One of Digital Seat’s university clients, Baylor University, is in its second year using the technology at its football, basketball, baseball and softball venues.

For the Big 12 School and Baylor Bear Sports Properties, the rearfield entity that holds the multimedia rights, the QR code is primarily used as a tool to drive sponsor exposure on game days. said Matt Iazzetti, general manager of Waco’s Baylor Bear Sports Properties. ,Texas.

At McLain Stadium, Baylor’s football facility, the use of digital signs allowed the school to streamline game presentation scripts and post codes over and over on video boards as reminders to encourage fan interaction. can be used.

“Last season we did a QSR promotion for football, where we focused on ‘section battles.’ The sections we won had a code scan rate of 70%,” says Iazetti. “It’s hard to get 70% of the people in the section to do something, but in this case, providing a good offer and an interactive way for people to participate during the game works. bottom.”

Baylor Bear Sports Properties are in the early stages of analyzing fan data collected through digital sheets. For now, the focus is on promoting sponsorships in the sports sector, including soccer’s eight partners.

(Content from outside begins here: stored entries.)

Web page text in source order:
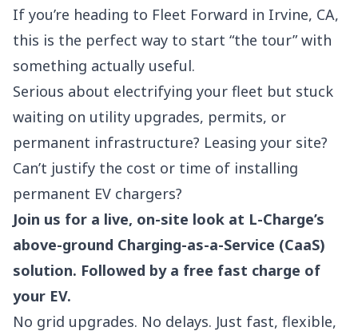
If you’re heading to Fleet Forward in Irvine, CA,
this is the perfect way to start “the tour” with
something actually useful.
Serious about electrifying your fleet but stuck
waiting on utility upgrades, permits, or
permanent infrastructure? Leasing your site?
Can’t justify the cost or time of installing
permanent EV chargers?
Join us for a live, on-site look at L-Charge’s
above-ground Charging-as-a-Service (CaaS)
solution. Followed by a free fast charge of
your EV.
No grid upgrades. No delays. Just fast, flexible,
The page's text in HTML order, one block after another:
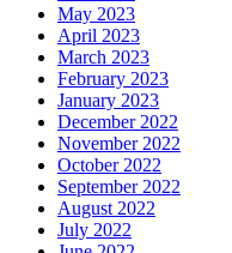
May 2023
April 2023
March 2023
February 2023
January 2023
December 2022
November 2022
October 2022
September 2022
August 2022
July 2022
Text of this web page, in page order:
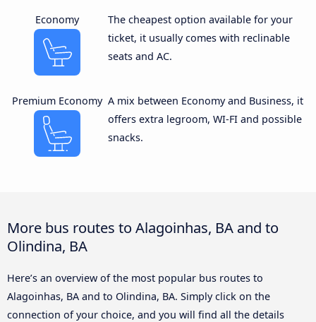
Economy
The cheapest option available for your
ticket, it usually comes with reclinable
seats and AC.
Premium Economy A mix between Economy and Business, it
offers extra legroom, WI-FI and possible
snacks.
More bus routes to Alagoinhas, BA and to
Olindina, BA
Here’s an overview of the most popular bus routes to
Alagoinhas, BA and to Olindina, BA. Simply click on the
connection of your choice, and you will find all the details
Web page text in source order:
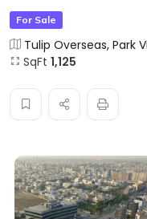
For Sale
Tulip Overseas, Park
SqFt 1,125
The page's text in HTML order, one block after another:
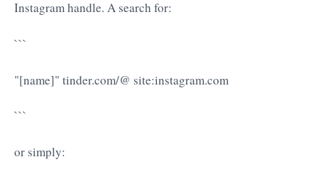
Instagram handle. A search for:
```
"[name]" tinder.com/@ site:instagram.com
```
or simply:
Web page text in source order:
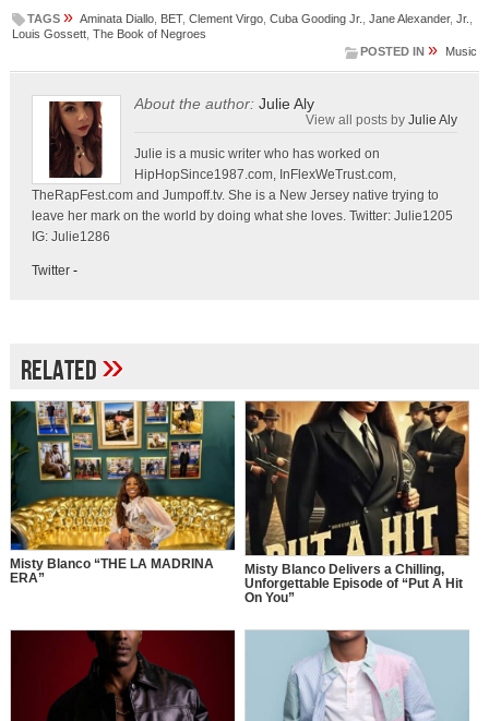
TAGS » Aminata Diallo, BET, Clement Virgo, Cuba Gooding Jr. Jane Alexander, Jr.
Louis Gossett, The Book of Negroes
POSTED IN » Music
About the author: Julie Aly
View all posts byJulie Aly
Julie is a music writer who has worked on
HipHopSince1987.com, InFlexWeTrust.com,
TheRapFest.com and Jumpoff.tv. She is a New Jersey native trying to
leave her mark on the world by doing what she loves. Twitter: Julie1205
IG: Julie1286
Twitter-
Related»
Misty Blanco “THE LA MADRINA
ERA”
Misty Blanco Delivers a Chilling,
Unforgettable Episode of “Put A Hit
On You”
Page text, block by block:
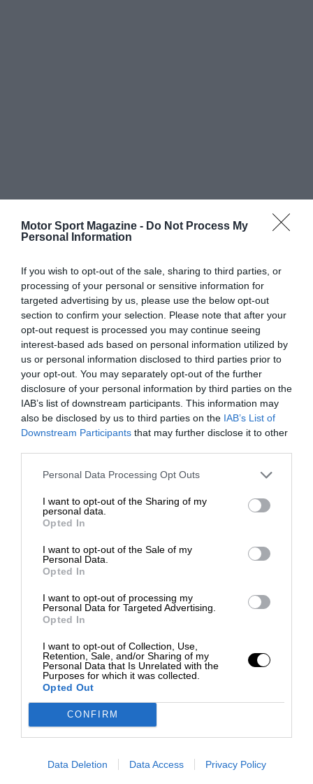
Motor Sport Magazine - Do Not Process My
Personal Information
If you wish to opt-out of the sale, sharing to third parties, or
processing of your personal or sensitive information for
targeted advertising by us, please use the below opt-out
section to confirm your selection. Please note that after your
opt-out request is processed you may continue seeing
interest-based ads based on personal information utilized by
us or personal information disclosed to third parties prior to
your opt-out. You may separately opt-out of the further
disclosure of your personal information by third parties on the
IAB’s list of downstream participants. This information may
also be disclosed by us to third parties on the IAB’s List of
Downstream Participants that may further disclose it to other
Personal Data Processing Opt Outs
I want to opt-out of the Sharing of my
personal data.
Opted In
I want to opt-out of the Sale of my
Personal Data.
Opted In
I want to opt-out of processing my
Personal Data for Targeted Advertising.
Opted In
I want to opt-out of Collection, Use,
Retention, Sale, and/or Sharing of my
Personal Data that Is Unrelated with the
Purposes for which it was collected.
Opted Out
CONFIRM
Data Deletion Data Access Privacy Policy
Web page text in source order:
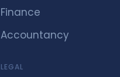
Finance
Accountancy
LEGAL
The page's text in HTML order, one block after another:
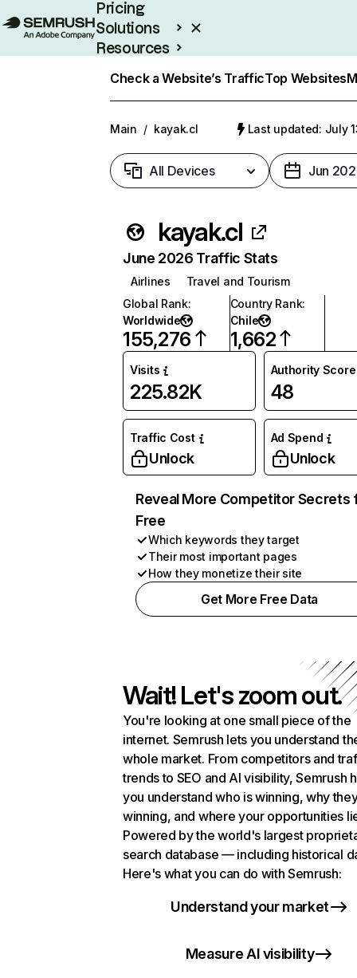
Pricing
Solutions
Resources
Check a Website’s TrafficTop Websites
Main / kayak.cl Last updated: July
All Devices Jun
kayak.cl
June 2026 Traffic Stats
Airlines
Travel and Tourism
Global Rank:
Worldwide
155,276
Country Rank:
Chile
1,662
Visits
225.82K
Authority Score
48
Traffic Cost
Unlock
Ad Spend
Unlock
Reveal More Competitor Secrets
Free
Which keywords they target
Their most important pages
How they monetize their site
Get More Free Data
Wait! Let's zoom out.
You're looking at one small piece of the
internet. Semrush lets you understand
whole market. From competitors and
trends to SEO and AI visibility, Semrush
you understand who is winning, why
winning, and where your opportunities
Powered by the world's largest
search database — including historical
Here's what you can do with Semrush:
Understand your market
Measure AI visibility
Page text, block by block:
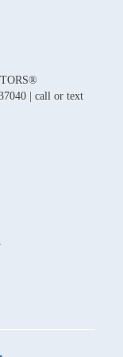
| call or text
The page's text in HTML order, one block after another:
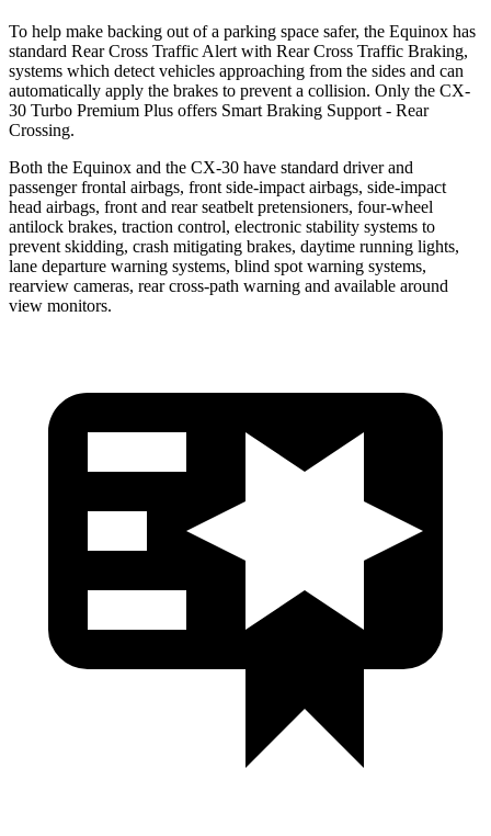
To help make backing out of a parking space safer, the Equinox has
standard Rear Cross Traffic Alert with Rear Cross Traffic Braking,
systems which detect vehicles approaching from the sides and can
automatically apply the brakes to prevent a collision. Only the CX-
30 Turbo Premium Plus offers Smart Braking Support - Rear
Crossing.
Both the Equinox and the CX-30 have standard driver and
passenger frontal airbags, front side-impact airbags, side-impact
head airbags, front and rear seatbelt pretensioners, four-wheel
antilock brakes, traction control, electronic stability systems to
prevent skidding, crash mitigating brakes, daytime running lights,
lane departure warning systems, blind spot warning systems,
rearview cameras, rear cross-path warning and available around
view monitors.
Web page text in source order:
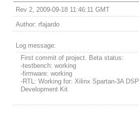
Rev 2, 2009-09-18 11:46:11 GMT
Author: rfajardo
Log message:
First commit of project. Beta status:
-testbench: working
-firmware: working
-RTL: Working for: Xilinx Spartan-3A DSP
Development Kit
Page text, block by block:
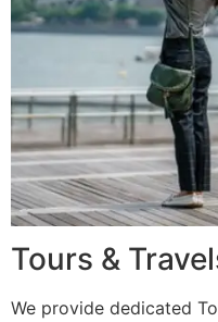
Tours &
We provide dedicated
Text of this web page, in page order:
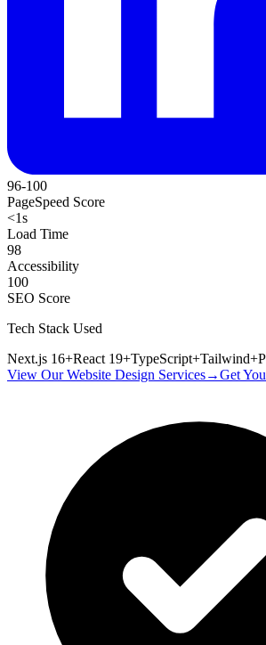
96-100
PageSpeed Score
<1s
Load Time
98
Accessibility
100
SEO Score
Tech Stack Used
Next.js 16+React 19+TypeScript+Tailwind+
View Our Website Design Services→Get
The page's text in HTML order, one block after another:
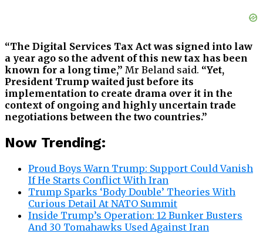
“The Digital Services Tax Act was signed into law
a year ago so the advent of this new tax has been
known for a long time,” Mr Beland said. “Yet,
President Trump waited just before its
implementation to create drama over it in the
context of ongoing and highly uncertain trade
negotiations between the two countries.”
Now Trending:
Proud Boys Warn Trump: Support Could Vanish
If He Starts Conflict With Iran
Trump Sparks ‘Body Double’ Theories With
Curious Detail At NATO Summit
Inside Trump’s Operation: 12 Bunker Busters
And 30 Tomahawks Used Against Iran
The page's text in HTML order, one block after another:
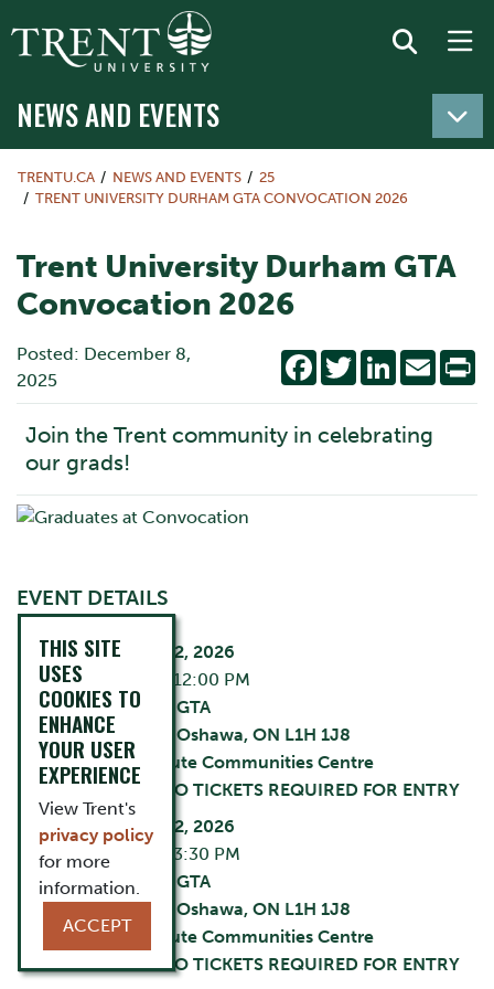
NEWS AND EVENTS
TRENTU.CA NEWS AND EVENTS
25
TRENT UNIVERSITY DURHAM GTA CONVOCATION 2026
Trent University Durham GTA
Convocation 2026
Posted: December 8,
2025
Facebook
TwitterLinkedIn
Email
Join the Trent community in celebrating
our grads!
EVENT DETAILS
Friday, June 12, 2026
9:30 AM - 12:00 PM
City:Durham GTA
99 Athol St E, Oshawa, ON L1H 1J8
Building:Tribute Communities Centre
Cost:Free - NO TICKETS REQUIRED FOR ENTRY
Friday, June 12, 2026
2:00 PM - 3:30 PM
City:Durham GTA
99 Athol St E, Oshawa, ON L1H 1J8
Building:
Tribute Communities Centre
Cost:Free - NO TICKETS REQUIRED FOR ENTRY
THIS SITE
USES
COOKIES TO
ENHANCE
YOUR USER
EXPERIENCE
View Trent's
privacy policy
for more
information.
ACCEPT
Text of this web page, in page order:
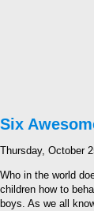
Six
Thursday, October
Who in the world
children how to
boys. As we all
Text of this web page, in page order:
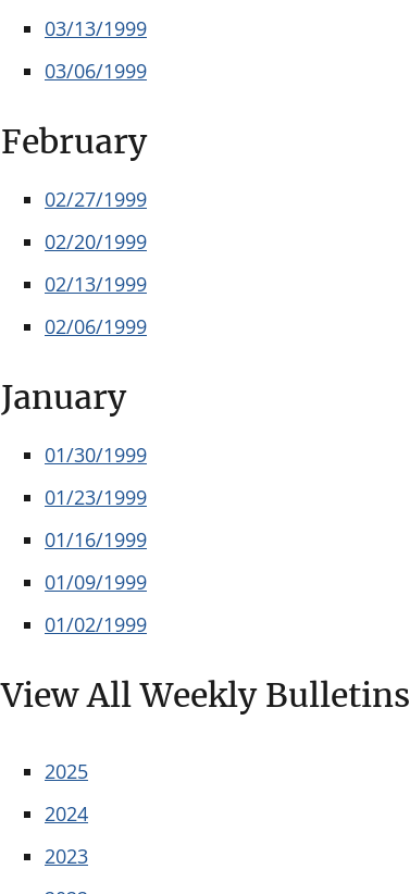
03/13/1999
03/06/1999
February
02/27/1999
02/20/1999
02/13/1999
02/06/1999
January
01/30/1999
01/23/1999
01/16/1999
01/09/1999
01/02/1999
View All Weekly Bulletins
2025
2024
2023
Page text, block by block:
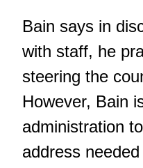
Bain says in
with staff, he
steering the
However, Bain
administration
address
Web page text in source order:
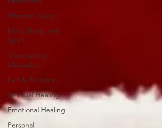
Christian Living
Mind, Body, and
Spirit
Overcoming
Obstacles
Family & Home
Spiritual Healing
Emotional Healing
Personal
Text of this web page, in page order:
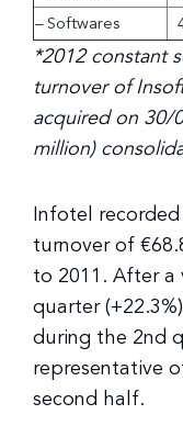
– Softwares
*2012 constant
turnover of
acquired on 30/
million)
Infotel
turnover of
to 2011. After
quarter
during the 2nd
representative
second half.
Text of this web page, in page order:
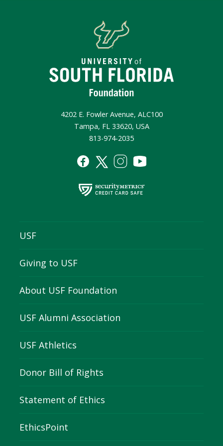
4202 E. Fowler Avenue, ALC100
Tampa, FL 33620, USA
813-974-2035
USF
Giving to USF
About USF Foundation
USF Alumni Association
USF Athletics
Donor Bill of Rights
Statement of Ethics
EthicsPoint
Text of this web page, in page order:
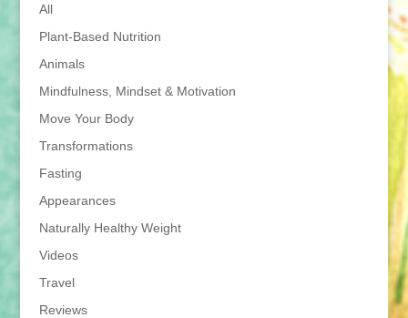
All
Plant-Based Nutrition
Animals
Mindfulness, Mindset & Motivation
Move Your Body
Transformations
Fasting
Appearances
Naturally Healthy Weight
Videos
Travel
Reviews
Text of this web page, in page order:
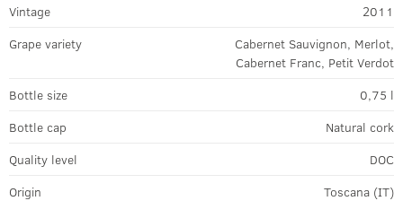
Vintage
2011
Grape variety
Cabernet Sauvignon, Merlot,
Cabernet Franc, Petit Verdot
Bottle size
0,75 l
Bottle cap
Natural cork
Quality level
DOC
Origin
Toscana (IT)
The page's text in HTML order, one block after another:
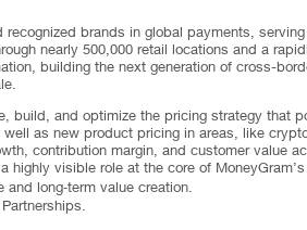
brands in global payments,
nearly 500,000 retail locations and a
building the next generation of cross-
build, and optimize the pricing strategy that
as new product pricing in areas, like
contribution margin, and customer value
visible role at the core of MoneyGram’s
long‑term value creation.

“We are just starting to tap into the potential for fans to interact and enhance their experience,” he said. “The goal is to keep upgrading it and cleaning up the game scripts, so that there’s nothing to disrupt breaks or hype fans up when they need to be emotional.”

Loft started his sports business in 1988 with the Philadelphia 76ers. I remember using old Dun & Bradstreet cards printed on a dot matrix machine. With Digital Seat, he fast-forwards to 2023, and the data goes straight into his CRM system at Thunder, where sales campaigns are set up and team officials can reach out to prospects the next morning.

“We always like to be in front of things when we can,” says Loft. “We’re enjoying this platform and the deep data it gives us, and we know we can identify people’s preferences by seat. We can start looking at those trends. It’s not just data. , is the reaction to the data, and that is the key.”